Exercise objective: Your output should be the exact lines from the start of the data through the line containing "e.g. your IP-number, using", with no pictures.

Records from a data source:
*** Begin section ***
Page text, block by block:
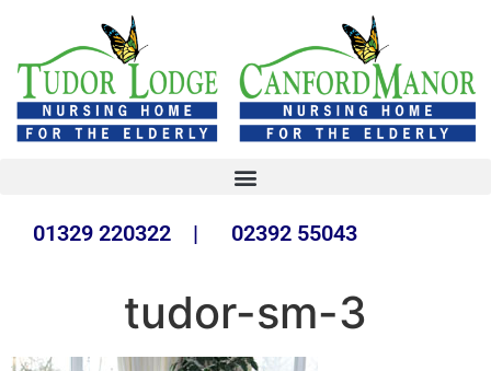
01329 220322 | 02392 55043
tudor-sm-3
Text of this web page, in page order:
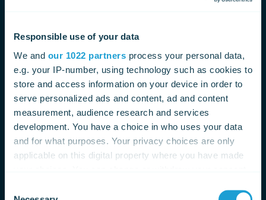
Responsible use of your data
We and our 1022 partners process your personal data,
e.g. your IP-number, using technology such as cookies to
store and access information on your device in order to
serve personalized ads and content, ad and content
measurement, audience research and services
development. You have a choice in who uses your data
and for what purposes. Your privacy choices are only
applicable on this digital property where you have made
the Privacy trigger icon.
Advanced research platform for hydrogen rail
Designed for detailed performance evaluation
Supports Japan’s long-term decarbonization goals
Cons
Not intended for commercial passenger service
Limited to testing and data collection
Infrastructure requirements remain unresolved
HYBARI’s role is not immediate deployment, but gathering
the data needed to decide whether hydrogen trains make
Hydrogen Fuel Cell Trams – Urban Rail
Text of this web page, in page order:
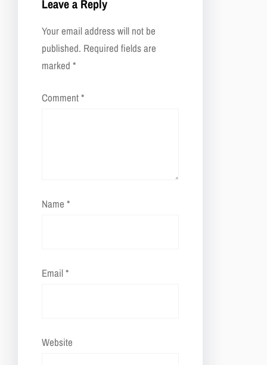
Leave a Reply
Your email address will not be
published. Required fields are
marked *
Comment*
Name *
Email*
Website
*** End section ***
The answer:
Page text, block by block:
01329 220322 | 02392 55043
tudor-sm-3
Text of this web page, in page order:
Responsible use of your data
We and our 1022 partners process your personal data,
e.g. your IP-number, using technology such as cookies to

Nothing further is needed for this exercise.